A group of roughly 100 people pulled down the monuments displayed in the park’s Music Concourse near the de Young Museum and California Academy of Sciences, an eyewitness said. Police were called to the area just after 8 p.m., and said people in the group threw objects at the officers. The crowd dispersed around 9:30 with no arrests or reports of injuries. . . .
With that backdrop, the toppling of Grant’s bust in particular had by Saturday morning garnered national attention, with even some who supported removal of Confederate monuments questioning whether it was appropriate to do the same with Grant. As president, Grant supported the 15th Amendment giving Black Americans the right to vote — though that right could not be exercised in many Southern states for nearly another century — as well as other pieces of Reconstruction-era legislation meant to stop the white supremacist terrorism that followed the Civil War.
But before the war, Grant had married into a slave-holding family and briefly owned a man named William Jones, who Grant emancipated in 1859, according to the American Civil War Museum.
I will also observe that this article was revised since I first read it on Saturday morning; in that original version, the article simply said, “Grant was a slave-owner before the war.”

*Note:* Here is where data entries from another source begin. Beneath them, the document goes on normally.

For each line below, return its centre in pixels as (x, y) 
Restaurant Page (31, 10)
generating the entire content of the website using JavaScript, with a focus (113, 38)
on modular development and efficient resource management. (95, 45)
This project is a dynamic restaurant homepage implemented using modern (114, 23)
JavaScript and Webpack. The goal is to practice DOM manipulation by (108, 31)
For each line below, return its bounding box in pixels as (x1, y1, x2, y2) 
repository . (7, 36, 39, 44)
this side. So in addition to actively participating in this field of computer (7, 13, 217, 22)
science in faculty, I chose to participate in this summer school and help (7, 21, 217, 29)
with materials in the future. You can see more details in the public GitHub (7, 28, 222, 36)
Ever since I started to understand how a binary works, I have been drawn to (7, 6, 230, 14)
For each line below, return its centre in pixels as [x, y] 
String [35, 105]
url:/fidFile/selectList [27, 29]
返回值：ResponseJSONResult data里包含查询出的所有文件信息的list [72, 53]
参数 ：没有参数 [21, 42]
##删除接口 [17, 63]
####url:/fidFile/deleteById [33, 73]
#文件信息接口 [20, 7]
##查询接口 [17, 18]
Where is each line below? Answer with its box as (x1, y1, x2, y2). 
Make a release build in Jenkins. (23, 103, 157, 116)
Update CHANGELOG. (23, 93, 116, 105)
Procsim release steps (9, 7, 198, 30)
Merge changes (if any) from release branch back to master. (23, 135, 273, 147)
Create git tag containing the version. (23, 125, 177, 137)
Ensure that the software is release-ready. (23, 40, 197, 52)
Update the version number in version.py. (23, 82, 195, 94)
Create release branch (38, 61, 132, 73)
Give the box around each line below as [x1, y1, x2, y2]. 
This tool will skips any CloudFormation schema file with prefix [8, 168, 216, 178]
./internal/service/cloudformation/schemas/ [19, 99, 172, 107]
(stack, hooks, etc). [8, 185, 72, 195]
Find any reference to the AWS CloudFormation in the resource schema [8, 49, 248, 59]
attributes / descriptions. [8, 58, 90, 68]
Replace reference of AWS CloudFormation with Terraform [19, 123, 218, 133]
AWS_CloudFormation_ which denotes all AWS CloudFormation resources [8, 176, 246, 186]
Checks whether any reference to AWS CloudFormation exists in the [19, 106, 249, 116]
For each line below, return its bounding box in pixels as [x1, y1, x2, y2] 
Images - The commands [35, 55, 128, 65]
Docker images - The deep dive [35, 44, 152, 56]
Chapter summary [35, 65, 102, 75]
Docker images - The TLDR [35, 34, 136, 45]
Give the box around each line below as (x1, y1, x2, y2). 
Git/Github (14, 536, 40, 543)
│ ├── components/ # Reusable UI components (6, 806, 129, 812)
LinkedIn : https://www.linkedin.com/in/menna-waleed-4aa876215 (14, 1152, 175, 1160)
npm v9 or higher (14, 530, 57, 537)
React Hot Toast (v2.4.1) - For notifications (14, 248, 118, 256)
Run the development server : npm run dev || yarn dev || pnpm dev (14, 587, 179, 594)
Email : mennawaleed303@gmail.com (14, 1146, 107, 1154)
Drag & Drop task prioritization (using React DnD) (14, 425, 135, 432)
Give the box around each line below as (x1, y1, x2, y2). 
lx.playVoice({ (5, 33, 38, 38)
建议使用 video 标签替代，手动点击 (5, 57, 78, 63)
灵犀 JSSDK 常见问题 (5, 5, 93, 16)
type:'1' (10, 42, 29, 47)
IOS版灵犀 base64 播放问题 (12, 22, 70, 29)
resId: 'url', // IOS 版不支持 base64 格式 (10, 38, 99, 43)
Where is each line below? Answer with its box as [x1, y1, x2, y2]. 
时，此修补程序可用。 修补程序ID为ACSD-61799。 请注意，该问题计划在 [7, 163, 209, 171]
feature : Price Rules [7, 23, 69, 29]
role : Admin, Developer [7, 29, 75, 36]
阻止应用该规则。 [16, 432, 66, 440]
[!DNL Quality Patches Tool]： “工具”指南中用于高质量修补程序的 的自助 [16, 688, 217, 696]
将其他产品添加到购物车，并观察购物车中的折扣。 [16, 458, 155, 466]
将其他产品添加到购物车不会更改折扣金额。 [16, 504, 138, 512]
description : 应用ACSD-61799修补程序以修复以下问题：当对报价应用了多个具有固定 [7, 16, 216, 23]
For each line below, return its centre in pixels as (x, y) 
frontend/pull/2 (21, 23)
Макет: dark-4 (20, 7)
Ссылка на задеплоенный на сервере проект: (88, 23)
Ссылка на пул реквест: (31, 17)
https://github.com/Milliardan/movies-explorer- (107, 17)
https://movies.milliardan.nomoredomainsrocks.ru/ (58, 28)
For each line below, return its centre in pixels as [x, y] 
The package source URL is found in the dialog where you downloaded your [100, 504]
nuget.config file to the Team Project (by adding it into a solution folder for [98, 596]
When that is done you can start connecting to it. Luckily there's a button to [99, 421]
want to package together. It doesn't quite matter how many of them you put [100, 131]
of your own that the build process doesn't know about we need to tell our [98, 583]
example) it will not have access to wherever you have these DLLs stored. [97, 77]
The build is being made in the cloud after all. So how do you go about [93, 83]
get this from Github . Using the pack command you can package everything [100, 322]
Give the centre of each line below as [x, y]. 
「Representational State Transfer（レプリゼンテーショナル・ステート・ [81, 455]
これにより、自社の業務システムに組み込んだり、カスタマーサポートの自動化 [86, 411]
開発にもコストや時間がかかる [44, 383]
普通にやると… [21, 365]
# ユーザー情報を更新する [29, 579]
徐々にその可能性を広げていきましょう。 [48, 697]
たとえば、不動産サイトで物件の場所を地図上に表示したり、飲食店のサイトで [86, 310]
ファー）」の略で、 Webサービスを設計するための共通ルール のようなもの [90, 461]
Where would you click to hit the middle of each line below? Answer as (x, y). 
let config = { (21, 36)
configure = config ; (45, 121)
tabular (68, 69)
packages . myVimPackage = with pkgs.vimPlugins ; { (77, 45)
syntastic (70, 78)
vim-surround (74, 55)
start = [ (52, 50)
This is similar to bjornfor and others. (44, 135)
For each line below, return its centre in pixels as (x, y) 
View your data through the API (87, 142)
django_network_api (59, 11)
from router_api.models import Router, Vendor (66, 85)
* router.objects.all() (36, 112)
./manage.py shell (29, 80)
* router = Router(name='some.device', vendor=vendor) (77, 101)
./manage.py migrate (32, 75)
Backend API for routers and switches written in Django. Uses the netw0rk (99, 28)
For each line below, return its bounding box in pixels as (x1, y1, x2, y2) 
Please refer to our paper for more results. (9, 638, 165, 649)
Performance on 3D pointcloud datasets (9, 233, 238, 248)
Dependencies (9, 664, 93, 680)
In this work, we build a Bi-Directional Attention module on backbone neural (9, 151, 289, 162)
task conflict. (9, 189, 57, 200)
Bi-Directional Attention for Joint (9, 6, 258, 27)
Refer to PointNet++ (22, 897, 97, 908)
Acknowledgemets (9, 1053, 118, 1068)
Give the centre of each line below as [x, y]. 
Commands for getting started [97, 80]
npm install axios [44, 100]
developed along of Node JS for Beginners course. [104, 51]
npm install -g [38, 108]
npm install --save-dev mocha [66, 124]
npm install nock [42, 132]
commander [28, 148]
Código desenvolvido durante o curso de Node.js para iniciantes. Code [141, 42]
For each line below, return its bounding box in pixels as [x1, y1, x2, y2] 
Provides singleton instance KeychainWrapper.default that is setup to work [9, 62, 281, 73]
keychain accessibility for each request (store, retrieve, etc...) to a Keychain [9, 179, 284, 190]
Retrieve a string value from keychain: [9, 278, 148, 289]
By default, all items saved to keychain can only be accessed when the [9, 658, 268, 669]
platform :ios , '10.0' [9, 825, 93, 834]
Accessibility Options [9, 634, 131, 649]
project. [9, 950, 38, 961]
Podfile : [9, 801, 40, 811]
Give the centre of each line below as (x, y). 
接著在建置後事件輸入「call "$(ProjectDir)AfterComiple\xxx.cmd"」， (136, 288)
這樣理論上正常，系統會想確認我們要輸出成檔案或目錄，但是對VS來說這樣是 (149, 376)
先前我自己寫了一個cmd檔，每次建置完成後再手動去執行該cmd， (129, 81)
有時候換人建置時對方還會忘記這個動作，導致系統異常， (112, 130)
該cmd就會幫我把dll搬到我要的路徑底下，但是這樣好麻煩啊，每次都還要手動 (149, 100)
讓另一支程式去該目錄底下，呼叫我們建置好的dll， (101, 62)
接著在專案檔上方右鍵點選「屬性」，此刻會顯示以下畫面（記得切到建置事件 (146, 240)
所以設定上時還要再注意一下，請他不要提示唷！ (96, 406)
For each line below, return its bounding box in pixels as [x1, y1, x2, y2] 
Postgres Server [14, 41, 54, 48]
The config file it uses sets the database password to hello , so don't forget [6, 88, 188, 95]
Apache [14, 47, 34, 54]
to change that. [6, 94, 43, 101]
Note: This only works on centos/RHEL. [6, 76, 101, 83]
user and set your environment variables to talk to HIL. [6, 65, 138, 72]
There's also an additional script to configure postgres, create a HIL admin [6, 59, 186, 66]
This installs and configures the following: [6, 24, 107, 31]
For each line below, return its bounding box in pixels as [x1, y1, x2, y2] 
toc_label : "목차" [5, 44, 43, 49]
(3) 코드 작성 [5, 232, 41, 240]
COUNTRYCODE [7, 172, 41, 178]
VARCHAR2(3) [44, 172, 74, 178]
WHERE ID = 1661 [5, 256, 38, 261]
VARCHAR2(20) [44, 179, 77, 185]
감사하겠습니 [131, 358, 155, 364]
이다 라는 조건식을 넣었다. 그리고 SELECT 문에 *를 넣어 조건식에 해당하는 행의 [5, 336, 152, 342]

But even this revised version, with its attempt at being even-handed, isn’t. Even a simple read of Wikipedia reveals that Grant came from an abolitionist family but married a Missouri slave-holding family not as a sign of support for slavery but because a West Point classmate happened to have had a sister. He served in the Mexican-American War but “wrote that the Mexican war was morally unjust and that the territorial gains were designed to expand slavery.” After the war, in 1854, he left the army but had no trade with which to support his family.
In 1855, Grant farmed, using Julia’s slave Dan, on his brother-in-law’s property, Wish-ton-wish, near St. Louis. The farm was not successful and to earn a living he sold firewood on St. Louis street corners.
Grant acquired a slave from his father-in-law, a thirty-five-year-old man named William Jones. Although Grant was not an abolitionist, he was not considered a “slavery man”, and could not bring himself to force a slave to do work. In March 1859, Grant freed William by a manumission deed, potentially worth at least $1,000, when Grant needed the money.
He was torn between his increasingly anti-slavery views and the fact that his wife remained a staunch Democrat.
Does this prewar history truly merit condemnation as tainted by slave-holding?
And after the war, Grant’s legacy was that of strong support for the newly-freed blacks in the South. He destroyed the Ku Klux Klan. During the Reconstruction period the former slaves were not only granted the right to vote but did indeed exercise it effectively — the Mercury News gets this wrong — and only lost it when the Reconstruction period came to an end, that is, when Republican rule in the South was overturned and the federal government had grown weary of intervening (yes, in much the same way as American forces are now preparing to leave Afghanistan, resigned to the fact that, however much injustice Afghan women will face upon our departure, our best efforts to impose a more just system have failed and we cannot continuously occupy the country).
And what of Albert Pike?
Never heard of him?
Yeah, I hadn’t either.
Here’s the report in Politico, again on Saturday:
Protesters toppled the only statue of a Confederate general in the nation’s capital and set it on fire on Juneteenth, the day marking the end of slavery in the United States, amid continuing anti-racism demonstrations following the killing of George Floyd in Minneapolis.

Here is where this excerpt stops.